Physical and cognitive assessments pre- and post-intervention included heart rate, blood pressure, body mass index, a six-minute walk test for aerobic fitness, and a computerized Stroop task for cognitive function. The Stroop task evaluated processing speed, inhibitory control, and cognitive flexibility through different stages, with high accuracy and reaction times recorded.

Data analysis, adhering to normality checks and parametric statistics, modeled step counts and variability non-linearly, assessing changes in physical and cognitive measures via paired t-tests and Analysis of Covariance (ANCOVA), and adjusting for demographic factors.
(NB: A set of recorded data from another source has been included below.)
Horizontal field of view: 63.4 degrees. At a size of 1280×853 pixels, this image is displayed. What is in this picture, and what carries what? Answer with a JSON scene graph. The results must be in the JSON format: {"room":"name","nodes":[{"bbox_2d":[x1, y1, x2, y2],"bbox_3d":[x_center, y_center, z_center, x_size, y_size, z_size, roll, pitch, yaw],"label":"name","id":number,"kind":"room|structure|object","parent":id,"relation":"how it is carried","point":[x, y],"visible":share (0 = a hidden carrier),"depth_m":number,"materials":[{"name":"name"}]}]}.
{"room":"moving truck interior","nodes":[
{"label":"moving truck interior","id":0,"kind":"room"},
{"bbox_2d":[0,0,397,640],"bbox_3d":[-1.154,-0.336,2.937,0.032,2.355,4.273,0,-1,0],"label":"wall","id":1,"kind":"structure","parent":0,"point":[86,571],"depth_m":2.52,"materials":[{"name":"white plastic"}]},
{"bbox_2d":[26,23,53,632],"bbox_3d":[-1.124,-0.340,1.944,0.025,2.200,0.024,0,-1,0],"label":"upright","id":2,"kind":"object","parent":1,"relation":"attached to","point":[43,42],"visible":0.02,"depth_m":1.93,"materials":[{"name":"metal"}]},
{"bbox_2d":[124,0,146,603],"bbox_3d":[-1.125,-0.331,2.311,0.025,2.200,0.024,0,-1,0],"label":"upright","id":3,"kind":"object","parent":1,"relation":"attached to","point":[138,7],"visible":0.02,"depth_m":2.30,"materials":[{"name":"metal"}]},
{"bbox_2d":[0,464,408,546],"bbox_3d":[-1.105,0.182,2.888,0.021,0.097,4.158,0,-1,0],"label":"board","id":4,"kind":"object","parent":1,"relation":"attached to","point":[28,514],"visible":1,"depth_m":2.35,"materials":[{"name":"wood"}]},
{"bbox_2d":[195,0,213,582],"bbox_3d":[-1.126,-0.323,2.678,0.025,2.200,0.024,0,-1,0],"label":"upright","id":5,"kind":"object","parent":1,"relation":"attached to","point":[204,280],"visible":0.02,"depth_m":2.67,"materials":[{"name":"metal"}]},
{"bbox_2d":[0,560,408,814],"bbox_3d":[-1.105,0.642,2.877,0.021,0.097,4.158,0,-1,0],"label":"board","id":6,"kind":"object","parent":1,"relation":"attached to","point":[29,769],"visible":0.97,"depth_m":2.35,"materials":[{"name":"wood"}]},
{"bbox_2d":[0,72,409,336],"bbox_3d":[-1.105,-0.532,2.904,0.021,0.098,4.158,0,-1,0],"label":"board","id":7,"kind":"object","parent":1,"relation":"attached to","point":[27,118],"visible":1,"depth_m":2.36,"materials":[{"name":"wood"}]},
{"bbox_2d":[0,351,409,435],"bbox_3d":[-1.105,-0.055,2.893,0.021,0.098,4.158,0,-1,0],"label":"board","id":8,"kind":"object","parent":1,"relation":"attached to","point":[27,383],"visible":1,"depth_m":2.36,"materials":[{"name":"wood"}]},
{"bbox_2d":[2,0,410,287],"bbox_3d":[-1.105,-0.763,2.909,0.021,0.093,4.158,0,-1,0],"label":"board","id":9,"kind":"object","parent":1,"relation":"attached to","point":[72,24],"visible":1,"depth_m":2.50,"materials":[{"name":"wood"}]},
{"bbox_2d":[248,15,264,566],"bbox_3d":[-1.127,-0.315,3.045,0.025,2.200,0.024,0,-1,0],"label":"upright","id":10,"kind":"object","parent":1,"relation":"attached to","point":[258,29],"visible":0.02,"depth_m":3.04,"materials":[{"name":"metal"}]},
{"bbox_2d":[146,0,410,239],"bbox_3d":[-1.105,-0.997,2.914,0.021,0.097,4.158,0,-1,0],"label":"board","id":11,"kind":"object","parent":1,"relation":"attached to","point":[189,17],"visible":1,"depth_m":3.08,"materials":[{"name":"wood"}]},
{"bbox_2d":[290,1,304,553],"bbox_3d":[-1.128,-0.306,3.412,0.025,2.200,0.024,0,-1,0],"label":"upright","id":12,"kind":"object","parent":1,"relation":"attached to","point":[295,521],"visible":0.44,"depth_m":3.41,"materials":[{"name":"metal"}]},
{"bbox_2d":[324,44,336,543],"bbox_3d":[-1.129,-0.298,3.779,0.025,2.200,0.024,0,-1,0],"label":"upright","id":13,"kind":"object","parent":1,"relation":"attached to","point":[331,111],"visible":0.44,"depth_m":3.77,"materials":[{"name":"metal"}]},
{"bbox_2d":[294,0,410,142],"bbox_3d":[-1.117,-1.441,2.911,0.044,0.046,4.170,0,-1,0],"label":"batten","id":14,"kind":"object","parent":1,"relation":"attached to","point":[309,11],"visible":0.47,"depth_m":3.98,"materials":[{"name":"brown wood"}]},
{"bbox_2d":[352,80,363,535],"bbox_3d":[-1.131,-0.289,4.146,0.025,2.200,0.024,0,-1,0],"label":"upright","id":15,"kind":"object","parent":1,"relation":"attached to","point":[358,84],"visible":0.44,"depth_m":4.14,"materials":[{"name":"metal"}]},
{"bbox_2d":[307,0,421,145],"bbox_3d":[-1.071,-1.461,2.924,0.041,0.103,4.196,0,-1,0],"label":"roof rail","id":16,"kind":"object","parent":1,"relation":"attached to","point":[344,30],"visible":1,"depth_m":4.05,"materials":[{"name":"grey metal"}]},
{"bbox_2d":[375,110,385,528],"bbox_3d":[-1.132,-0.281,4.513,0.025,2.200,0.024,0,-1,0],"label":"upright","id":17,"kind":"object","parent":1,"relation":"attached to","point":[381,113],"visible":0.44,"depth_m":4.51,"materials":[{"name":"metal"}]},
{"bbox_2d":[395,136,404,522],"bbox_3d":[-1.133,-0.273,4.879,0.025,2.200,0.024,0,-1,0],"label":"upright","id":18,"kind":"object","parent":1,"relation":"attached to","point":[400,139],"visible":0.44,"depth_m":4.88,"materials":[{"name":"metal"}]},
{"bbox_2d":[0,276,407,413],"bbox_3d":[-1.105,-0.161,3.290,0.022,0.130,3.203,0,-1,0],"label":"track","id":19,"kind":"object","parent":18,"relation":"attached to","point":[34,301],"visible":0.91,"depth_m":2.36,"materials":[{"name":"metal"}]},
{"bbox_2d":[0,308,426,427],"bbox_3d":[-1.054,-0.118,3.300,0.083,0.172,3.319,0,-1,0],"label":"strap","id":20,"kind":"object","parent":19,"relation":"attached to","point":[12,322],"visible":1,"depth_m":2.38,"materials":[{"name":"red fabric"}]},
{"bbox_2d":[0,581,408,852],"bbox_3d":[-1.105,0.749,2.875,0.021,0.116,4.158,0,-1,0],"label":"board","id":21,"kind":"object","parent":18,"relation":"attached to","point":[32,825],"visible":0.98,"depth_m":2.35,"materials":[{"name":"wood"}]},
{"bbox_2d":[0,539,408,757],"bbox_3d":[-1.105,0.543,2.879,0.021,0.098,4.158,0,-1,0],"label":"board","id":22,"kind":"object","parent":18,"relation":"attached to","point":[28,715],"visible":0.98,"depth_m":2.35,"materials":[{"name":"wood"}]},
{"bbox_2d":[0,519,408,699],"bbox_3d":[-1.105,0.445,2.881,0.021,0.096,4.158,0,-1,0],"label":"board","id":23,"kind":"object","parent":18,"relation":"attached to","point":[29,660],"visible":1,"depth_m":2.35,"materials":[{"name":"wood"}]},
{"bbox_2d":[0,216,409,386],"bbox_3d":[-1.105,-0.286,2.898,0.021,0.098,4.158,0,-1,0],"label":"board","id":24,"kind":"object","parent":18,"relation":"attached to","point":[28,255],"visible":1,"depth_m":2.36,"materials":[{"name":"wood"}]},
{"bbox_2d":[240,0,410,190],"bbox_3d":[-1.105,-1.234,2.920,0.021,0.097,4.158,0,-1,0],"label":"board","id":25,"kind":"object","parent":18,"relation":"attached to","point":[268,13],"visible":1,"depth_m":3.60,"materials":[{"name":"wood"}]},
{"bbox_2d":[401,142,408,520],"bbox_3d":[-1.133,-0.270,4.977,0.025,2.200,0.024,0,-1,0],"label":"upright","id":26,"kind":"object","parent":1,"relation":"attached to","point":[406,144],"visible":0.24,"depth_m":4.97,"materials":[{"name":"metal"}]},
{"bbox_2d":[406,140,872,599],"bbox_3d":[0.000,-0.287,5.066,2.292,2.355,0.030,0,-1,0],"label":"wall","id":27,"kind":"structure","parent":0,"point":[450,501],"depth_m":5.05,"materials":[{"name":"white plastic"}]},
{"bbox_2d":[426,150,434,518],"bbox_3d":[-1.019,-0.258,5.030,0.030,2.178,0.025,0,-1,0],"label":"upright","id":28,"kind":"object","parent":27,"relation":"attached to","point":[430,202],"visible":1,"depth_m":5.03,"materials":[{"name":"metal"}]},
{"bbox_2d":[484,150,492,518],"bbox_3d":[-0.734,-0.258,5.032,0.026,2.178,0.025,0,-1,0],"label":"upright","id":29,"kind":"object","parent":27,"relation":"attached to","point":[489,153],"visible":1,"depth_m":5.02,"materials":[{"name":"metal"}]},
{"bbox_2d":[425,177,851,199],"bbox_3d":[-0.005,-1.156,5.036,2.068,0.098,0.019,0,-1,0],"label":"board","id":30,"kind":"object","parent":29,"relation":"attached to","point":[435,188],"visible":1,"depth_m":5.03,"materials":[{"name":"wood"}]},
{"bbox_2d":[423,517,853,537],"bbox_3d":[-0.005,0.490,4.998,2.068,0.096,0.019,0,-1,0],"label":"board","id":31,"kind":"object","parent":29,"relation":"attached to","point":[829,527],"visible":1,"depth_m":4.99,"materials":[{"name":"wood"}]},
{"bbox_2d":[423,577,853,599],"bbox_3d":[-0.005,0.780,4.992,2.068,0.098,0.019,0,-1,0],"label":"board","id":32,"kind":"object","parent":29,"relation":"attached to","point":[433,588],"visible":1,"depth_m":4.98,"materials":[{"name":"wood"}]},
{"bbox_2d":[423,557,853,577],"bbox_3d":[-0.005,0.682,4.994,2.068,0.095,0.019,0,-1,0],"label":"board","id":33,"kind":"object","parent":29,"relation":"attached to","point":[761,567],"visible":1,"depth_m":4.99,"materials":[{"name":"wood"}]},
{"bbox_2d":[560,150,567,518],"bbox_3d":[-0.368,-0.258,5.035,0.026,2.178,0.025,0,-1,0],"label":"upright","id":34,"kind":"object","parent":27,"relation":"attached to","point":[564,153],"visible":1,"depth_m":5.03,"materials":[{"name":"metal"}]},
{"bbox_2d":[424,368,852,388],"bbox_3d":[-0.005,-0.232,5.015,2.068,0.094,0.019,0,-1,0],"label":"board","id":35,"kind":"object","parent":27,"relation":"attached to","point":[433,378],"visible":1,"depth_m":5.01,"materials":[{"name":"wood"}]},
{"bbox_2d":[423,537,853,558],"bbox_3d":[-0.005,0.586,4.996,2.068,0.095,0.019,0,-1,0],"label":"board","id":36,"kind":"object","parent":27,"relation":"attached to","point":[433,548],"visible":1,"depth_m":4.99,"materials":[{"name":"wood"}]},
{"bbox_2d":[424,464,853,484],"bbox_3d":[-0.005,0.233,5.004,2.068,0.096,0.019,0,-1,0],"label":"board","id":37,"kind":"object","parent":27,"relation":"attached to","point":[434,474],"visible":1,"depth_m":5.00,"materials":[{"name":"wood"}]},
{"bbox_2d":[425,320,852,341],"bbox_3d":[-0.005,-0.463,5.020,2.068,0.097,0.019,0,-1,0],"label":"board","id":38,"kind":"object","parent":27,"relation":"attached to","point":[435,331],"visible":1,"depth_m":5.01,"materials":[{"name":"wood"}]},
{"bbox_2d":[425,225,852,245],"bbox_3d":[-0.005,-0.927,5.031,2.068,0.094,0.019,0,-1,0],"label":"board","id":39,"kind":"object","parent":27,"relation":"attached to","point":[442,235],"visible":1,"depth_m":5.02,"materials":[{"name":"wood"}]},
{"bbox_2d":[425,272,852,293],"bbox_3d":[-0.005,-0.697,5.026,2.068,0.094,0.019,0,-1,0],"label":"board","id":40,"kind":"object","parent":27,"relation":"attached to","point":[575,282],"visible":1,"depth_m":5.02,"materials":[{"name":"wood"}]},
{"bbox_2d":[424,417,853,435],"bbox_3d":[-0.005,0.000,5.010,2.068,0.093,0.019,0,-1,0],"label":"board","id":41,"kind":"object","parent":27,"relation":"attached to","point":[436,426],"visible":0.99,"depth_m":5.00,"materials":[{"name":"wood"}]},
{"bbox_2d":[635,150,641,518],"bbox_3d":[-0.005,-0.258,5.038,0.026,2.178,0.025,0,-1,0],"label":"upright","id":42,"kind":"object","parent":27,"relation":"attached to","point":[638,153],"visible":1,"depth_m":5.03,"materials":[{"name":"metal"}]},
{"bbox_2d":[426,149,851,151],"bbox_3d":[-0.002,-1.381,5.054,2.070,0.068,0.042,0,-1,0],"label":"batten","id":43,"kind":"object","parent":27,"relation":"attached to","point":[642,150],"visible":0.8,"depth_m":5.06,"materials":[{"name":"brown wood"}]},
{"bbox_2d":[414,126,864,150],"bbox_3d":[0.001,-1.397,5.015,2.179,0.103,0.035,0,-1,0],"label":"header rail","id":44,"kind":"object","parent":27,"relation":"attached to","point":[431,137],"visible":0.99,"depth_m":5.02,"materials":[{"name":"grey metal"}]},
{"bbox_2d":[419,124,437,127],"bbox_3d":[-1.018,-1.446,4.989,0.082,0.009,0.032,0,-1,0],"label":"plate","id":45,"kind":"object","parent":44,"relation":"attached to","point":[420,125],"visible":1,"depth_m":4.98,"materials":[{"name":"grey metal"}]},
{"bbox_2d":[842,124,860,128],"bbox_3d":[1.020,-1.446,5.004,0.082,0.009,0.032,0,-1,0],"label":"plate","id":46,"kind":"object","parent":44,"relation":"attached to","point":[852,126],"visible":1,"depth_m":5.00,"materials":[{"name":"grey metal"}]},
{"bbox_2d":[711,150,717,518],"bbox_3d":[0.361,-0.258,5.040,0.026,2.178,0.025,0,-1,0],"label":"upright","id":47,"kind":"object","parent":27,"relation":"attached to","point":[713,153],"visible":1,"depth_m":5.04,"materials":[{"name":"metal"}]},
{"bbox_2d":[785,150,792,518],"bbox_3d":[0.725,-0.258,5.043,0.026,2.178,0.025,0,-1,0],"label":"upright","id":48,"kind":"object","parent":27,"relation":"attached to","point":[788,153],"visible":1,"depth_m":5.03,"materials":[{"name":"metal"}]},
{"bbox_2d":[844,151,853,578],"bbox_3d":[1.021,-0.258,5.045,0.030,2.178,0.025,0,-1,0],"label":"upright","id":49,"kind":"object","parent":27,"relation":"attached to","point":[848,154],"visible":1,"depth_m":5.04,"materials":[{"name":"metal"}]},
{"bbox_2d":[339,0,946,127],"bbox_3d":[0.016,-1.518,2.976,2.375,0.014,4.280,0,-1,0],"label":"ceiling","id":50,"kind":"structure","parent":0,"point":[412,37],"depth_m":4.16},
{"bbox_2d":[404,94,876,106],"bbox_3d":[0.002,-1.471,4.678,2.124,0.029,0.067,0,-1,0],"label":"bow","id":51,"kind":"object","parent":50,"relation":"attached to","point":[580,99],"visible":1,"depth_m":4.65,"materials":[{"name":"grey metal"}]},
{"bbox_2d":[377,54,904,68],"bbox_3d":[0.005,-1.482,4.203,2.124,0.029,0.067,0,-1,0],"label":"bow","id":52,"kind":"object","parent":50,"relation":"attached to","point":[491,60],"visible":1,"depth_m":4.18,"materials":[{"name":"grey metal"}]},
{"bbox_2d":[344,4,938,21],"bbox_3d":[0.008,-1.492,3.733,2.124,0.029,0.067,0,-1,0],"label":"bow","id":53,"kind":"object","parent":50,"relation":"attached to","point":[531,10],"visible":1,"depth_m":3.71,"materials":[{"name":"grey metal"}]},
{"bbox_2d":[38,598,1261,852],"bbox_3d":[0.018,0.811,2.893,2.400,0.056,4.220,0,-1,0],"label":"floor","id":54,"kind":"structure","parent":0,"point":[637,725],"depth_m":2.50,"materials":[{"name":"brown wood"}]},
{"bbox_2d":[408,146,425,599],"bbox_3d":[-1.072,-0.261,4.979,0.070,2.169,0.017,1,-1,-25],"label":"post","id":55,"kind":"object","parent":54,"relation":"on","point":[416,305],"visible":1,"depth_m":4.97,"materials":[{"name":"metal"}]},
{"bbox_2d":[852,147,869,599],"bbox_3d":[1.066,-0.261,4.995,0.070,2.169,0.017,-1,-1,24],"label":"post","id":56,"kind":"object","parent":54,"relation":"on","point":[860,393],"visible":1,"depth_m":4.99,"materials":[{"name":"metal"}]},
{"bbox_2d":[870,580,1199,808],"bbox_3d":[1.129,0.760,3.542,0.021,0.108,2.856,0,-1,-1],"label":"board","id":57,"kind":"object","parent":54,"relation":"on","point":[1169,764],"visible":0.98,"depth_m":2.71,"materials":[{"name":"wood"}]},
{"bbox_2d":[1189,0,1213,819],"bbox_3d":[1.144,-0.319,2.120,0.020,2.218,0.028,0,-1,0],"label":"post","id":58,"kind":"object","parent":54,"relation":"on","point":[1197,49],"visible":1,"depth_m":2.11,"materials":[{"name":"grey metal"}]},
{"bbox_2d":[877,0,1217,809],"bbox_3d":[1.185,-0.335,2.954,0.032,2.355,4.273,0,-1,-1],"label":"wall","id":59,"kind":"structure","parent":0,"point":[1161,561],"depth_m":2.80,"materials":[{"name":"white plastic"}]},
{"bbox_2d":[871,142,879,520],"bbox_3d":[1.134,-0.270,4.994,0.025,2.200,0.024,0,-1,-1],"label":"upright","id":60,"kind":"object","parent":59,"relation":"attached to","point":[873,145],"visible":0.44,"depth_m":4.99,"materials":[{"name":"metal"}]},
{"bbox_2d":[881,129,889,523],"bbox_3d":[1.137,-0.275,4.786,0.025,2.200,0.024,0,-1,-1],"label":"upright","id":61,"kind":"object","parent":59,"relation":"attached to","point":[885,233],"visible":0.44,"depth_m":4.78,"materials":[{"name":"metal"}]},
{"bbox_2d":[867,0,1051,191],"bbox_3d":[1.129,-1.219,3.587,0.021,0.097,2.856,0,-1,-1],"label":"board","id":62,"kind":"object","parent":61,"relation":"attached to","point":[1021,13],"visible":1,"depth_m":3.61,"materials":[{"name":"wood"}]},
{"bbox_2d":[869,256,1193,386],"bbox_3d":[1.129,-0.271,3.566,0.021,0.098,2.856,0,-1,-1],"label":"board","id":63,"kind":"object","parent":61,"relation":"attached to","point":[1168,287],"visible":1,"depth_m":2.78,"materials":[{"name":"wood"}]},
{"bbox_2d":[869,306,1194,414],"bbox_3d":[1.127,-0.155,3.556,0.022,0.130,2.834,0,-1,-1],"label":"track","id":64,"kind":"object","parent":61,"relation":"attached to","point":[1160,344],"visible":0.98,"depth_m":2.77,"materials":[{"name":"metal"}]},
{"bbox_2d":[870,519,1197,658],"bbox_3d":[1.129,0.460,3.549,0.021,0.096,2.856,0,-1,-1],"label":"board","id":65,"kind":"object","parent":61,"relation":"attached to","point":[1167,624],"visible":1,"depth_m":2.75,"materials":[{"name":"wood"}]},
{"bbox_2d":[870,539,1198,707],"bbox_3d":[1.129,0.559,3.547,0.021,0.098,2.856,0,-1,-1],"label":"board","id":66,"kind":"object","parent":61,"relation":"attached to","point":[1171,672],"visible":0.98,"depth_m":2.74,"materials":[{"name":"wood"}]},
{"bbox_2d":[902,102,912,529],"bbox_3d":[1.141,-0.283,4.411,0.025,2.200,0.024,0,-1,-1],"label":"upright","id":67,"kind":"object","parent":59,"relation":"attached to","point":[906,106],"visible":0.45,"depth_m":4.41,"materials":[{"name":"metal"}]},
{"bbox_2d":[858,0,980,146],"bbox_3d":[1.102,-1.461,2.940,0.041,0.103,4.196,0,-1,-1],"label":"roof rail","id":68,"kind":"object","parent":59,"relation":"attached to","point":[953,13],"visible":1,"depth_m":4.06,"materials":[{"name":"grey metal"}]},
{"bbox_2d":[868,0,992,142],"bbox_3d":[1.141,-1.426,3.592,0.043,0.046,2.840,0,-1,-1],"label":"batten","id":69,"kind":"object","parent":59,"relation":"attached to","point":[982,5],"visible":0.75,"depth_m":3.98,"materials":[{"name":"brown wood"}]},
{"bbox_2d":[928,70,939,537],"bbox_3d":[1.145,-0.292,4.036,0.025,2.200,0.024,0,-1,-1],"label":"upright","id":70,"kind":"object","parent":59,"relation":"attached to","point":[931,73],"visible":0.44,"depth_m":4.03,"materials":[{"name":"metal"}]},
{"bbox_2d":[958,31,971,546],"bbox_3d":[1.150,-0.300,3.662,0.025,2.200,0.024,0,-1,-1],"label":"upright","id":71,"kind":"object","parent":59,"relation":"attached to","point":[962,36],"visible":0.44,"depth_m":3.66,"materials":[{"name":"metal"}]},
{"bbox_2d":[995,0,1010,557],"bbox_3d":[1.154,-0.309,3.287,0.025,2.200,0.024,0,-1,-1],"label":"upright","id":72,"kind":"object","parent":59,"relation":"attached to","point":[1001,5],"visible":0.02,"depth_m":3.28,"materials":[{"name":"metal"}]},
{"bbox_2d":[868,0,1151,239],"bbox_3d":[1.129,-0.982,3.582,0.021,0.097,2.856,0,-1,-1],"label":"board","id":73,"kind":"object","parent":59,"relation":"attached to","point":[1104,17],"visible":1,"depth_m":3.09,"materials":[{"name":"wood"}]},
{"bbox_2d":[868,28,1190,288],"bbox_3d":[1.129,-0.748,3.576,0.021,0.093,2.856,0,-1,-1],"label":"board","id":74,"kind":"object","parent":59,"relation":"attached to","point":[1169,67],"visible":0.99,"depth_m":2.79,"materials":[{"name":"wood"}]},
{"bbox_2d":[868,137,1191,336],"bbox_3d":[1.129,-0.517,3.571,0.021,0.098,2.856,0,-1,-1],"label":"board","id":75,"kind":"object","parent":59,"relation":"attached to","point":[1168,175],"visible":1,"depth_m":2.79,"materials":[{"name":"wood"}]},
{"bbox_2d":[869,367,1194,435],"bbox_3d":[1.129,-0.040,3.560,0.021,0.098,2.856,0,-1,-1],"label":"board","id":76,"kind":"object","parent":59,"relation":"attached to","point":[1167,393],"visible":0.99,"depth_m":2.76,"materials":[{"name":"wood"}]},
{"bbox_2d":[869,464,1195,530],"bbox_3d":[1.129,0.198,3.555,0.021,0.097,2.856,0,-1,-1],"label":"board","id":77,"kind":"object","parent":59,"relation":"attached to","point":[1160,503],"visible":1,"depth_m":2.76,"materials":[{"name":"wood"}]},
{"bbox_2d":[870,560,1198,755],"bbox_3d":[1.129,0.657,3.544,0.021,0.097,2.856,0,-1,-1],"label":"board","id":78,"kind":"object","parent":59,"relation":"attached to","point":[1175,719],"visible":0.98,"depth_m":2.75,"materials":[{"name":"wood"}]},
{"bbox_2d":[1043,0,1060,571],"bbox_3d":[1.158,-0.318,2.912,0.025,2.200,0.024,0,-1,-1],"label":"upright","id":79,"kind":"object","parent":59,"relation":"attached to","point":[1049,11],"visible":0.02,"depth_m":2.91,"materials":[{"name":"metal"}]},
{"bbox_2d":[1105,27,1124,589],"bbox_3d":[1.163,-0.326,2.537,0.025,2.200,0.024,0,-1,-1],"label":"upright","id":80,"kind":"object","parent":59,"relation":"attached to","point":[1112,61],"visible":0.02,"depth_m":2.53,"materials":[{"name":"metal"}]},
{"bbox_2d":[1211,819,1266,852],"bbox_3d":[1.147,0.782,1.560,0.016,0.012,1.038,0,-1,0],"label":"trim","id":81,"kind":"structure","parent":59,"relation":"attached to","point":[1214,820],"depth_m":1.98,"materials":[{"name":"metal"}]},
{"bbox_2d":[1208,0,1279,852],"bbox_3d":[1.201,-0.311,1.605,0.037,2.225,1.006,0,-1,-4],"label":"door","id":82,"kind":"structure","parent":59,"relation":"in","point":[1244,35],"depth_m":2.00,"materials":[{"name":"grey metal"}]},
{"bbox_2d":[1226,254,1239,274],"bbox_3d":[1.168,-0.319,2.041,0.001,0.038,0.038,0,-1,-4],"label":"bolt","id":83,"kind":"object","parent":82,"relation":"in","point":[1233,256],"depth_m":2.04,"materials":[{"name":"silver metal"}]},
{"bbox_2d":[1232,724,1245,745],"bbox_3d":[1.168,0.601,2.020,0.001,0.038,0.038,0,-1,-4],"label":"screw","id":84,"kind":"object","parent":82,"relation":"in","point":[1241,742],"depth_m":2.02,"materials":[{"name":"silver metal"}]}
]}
Regression analyses explored the relationship between activity changes and cognitive performance, with statistical significance set at p < 0.05.

Study results 

In this study, the majority of participants were female (33 out of 37), and all demonstrated cognitive health with Mini-Mental State Examination (MMSE) scores exceeding 24. Following the intervention, a significant reduction in body mass and body mass index was observed alongside an increase in distance covered during the six-minute walk test (6MWT), indicating physical improvements (all, p < 0.001).

Analysis of stepping data revealed that total step counts increased and day-to-day step variability decreased over the course of the 10-week intervention. These changes were most pronounced at the start and end of the period, with the data fitting best to a cubic model, signifying a non-linear relationship in both total steps taken and in the variability of these steps from day to day. The intervention increased overall physical activity levels, as evidenced by higher step counts while promoting more consistent activity patterns among participants, as shown by reduced variability in day-to-day step counts.

Cognitive outcomes measured through a computerized Stroop task before and after the intervention revealed notable improvements. Specifically, reaction times during the simple naming condition were faster post-intervention, indicating enhanced processing speed. Although the inhibition condition did not significantly improve, the switching condition, which tests cognitive flexibility and is considered the most challenging, exhibited faster completion times post-intervention. 

When examining the relationship between changes in physical activity and cognitive performance, the study found no significant association between the increase in total step counts and improvements in reaction time for any of the Stroop task conditions (naming, inhibition, and switching). However, a significant positive association was observed between reductions in day-to-day step variability and faster reaction times in the switching condition. 

Conclusions 

To summarize, this study confirmed that stabilizing daily step variability, rather than increasing total step count, led to faster reaction times in the Switching task of the Stroop test, indicating improved cognitive flexibility in older adults. This suggests promoting consistent daily physical activity as a potential strategy for enhancing executive function. The Stroop task showed that such cognitive flexibility improvements could significantly lower the risk of cognitive disorders. The findings challenge current physical activity guidelines by suggesting that daily consistency, alongside a high number of steps, may better support cognitive health in older adults. This personalized physical activity intervention increased average step counts, reduced variability, and enhanced cognitive flexibility, indicating its potential as a model for encouraging consistent daily activity among older adults.